Anna-Maria Hoffmann-Vold1, Håvard Fretheim1, Phoung Phoung Diep1, Karoline Lerang2, Birgir Gudbransson1, Helena Andersson1, Øyvind Midtvedt1, Torhild Garen1, Michael Durheim1, Trond Mogens Aaløkken1, Øyvind Palm1 and Øyvind Molberg2, 1Oslo University Hospital, Oslo, Norway, 2Department of Rheumatology, Oslo University Hospital, Oslo, Norway, Oslo, Norway
Background/Purpose: Interstitial lung disease (ILD) in primary Sjögren's syndrome (pSS) has been reported to be present in 10-15% of patients, but ILD progression in pSS-ILD has not been assessed in detail. The objective of this study was to assess ILD progression in pSS and factors associated with disease progression in a well-characterized pSS-ILD cohort.
Methods: All pSS patients with ILD diagnosed on HRCT from the Oslo University Hospital (OUH) were included. Clinical characteristics, treatment (including rituximab, other immunosuppressives, hydroxychloroquine, nintedanib and lung transplantation), lung function tests including forced vital capacity (FVC) and diffusing capacity for carbon monoxide (DLCO), and ILD pattern on HRCT assessed by a radiologist were evaluated. We determined ILD progression defined as (1) absolute FVC decline >5%; or (2) absolute DLCO decline >10% over 12 +/-6 months; or (3) increasing extent of ILD on HRCT over the observation period. Potential risk factors associated with disease progression were chosen based on expert opinion. Descriptive analyses were conducted.
Results: Of 702 pSS patients followed at OUH, we identified 60 pSS patients with ILD with 33 (55%) having followup at 12 months (Table). Mean time from pSS to ILD diagnosis was 7.4 years. In 67% ILD was diagnosed after pSS, in 13% simultaneously, and in 11% before pSS diagnosis. In total, 28 (47%) had lymphocytic interstitial pneumonia (LIP) and 32 (53%) reticular pattern on HRCT. Of all, 33 (53%) were treated (Table). Over mean followup of 10.9 months (SD 4.2), 7/33 (21%) showed FVC >5% decline, 9/32 (28%) DLCO >10% decline and 12 (36%) had at least one of these defined lung function declines on standard of care treatment (Figure 1). Over an observation period of 15.4 (SD 10.6) years, 27/47 (45%) showed any ILD progression on HRCT (Figure 1). HRCT pattern was not associated with risk of >10% DLCO decline or ILD progression on HCRT. >5% FVC decline occurred more frequently in patients with reticular pattern compared to LIP (6/17 (35%) vs 1/16 (6%), p=0.041). Factors significantly associated with ILD progression on lung function (either FVC eller DLCO decline) included higher baseline FVC (99% (SD16.4) vs 87% (SD14.9), p=0.032), higher DLCO (81% (SD13.1) vs 67% (SD17.4), p=0.020), increased CRP (2/10 (20%) vs 0/16 (0%), p=0.045), presence of polyneuropathy (2/9 (22%) vs 1/17 (6%), p=0.045) and numerically male sex (2/12 (25%) vs 1/21 (6%), p=0.087) (Figure 2). Treatment was not associated with ILD progression.

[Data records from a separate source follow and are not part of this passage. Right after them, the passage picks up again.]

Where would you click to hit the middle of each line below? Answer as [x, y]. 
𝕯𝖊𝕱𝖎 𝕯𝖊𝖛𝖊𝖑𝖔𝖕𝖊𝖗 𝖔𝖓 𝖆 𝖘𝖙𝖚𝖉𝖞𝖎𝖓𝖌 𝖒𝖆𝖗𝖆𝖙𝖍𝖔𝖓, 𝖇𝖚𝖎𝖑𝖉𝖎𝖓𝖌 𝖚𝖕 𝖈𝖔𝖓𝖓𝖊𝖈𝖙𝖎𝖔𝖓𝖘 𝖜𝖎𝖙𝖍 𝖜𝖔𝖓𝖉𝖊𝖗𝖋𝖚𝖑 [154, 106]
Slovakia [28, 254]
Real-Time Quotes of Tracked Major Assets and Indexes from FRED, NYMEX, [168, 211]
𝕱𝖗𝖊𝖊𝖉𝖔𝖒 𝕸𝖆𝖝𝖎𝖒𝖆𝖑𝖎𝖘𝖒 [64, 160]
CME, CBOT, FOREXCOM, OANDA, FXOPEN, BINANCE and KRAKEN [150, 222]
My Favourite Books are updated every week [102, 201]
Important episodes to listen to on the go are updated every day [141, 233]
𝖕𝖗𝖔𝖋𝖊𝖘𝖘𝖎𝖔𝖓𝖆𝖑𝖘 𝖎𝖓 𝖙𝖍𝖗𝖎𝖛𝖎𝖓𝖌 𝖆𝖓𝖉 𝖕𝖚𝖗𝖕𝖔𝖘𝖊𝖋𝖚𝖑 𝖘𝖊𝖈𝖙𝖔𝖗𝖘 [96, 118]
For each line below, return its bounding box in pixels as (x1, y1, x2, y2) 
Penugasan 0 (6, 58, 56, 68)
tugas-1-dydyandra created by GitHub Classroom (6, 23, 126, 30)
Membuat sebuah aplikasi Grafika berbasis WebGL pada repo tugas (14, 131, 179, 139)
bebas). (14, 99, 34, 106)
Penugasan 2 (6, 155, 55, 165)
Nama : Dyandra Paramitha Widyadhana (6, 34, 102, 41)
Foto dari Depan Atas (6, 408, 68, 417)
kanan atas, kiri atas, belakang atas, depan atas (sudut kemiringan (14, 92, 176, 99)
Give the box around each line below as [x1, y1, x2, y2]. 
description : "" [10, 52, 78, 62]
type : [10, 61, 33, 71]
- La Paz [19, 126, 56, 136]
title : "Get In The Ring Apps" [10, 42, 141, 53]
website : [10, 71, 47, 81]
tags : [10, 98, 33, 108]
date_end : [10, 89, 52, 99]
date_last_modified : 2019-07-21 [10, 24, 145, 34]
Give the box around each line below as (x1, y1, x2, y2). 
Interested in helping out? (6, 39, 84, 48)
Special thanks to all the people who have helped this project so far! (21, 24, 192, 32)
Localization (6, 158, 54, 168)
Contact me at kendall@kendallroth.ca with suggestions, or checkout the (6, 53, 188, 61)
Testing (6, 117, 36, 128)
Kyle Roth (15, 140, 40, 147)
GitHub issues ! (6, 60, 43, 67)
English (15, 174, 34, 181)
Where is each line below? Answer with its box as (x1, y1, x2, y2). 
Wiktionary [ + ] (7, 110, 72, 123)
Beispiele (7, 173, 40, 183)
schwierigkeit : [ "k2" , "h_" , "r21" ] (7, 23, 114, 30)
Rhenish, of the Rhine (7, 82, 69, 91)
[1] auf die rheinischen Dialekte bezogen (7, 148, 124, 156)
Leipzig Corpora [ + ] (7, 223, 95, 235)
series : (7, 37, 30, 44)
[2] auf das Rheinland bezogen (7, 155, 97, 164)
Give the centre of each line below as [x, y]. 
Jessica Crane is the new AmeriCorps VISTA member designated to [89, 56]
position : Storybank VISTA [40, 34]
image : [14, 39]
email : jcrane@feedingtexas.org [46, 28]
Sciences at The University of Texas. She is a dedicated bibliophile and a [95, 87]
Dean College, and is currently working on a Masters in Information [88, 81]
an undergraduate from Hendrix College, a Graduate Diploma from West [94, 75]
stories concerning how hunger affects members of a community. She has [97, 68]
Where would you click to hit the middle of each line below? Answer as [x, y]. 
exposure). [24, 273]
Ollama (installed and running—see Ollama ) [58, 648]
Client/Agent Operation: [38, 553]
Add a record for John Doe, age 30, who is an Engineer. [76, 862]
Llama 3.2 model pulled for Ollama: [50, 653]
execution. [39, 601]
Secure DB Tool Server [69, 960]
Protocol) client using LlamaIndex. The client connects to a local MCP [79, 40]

Conclusion: A substantial number of patients with pSS-ILD progressed on standard of care treatment. This highlights the importance of close monitoring and active consideration of treatment initiation and escalation in pSS-ILD. Table1: Clinical characteristics, demographics and outcome of pSS with ILD
Figure 1: ILD progression in pSS
Figure 2: Baseline characteristics significantly associated with ILD progression in pSS-ILD Disclosures: A. Hoffmann-Vold, Boehringer-Ingelheim, Janssen, Eli Lilly, Merck/MSD, Roche; H. Fretheim, Bayer, GSK and Actelion; P. Diep, Boehringer Ingelheim; K. Lerang, None; B. Gudbransson, None; H. Andersson, Boehringer Ingelheim; Ø. Midtvedt, Jannsen, Boehringer-Ingelheim; T. Garen, None; M. Durheim, Boehringer Ingelheim, Roche; T. Aaløkken, Boehringer Ingelheim; Ø. Palm, None; Ø. Molberg, None.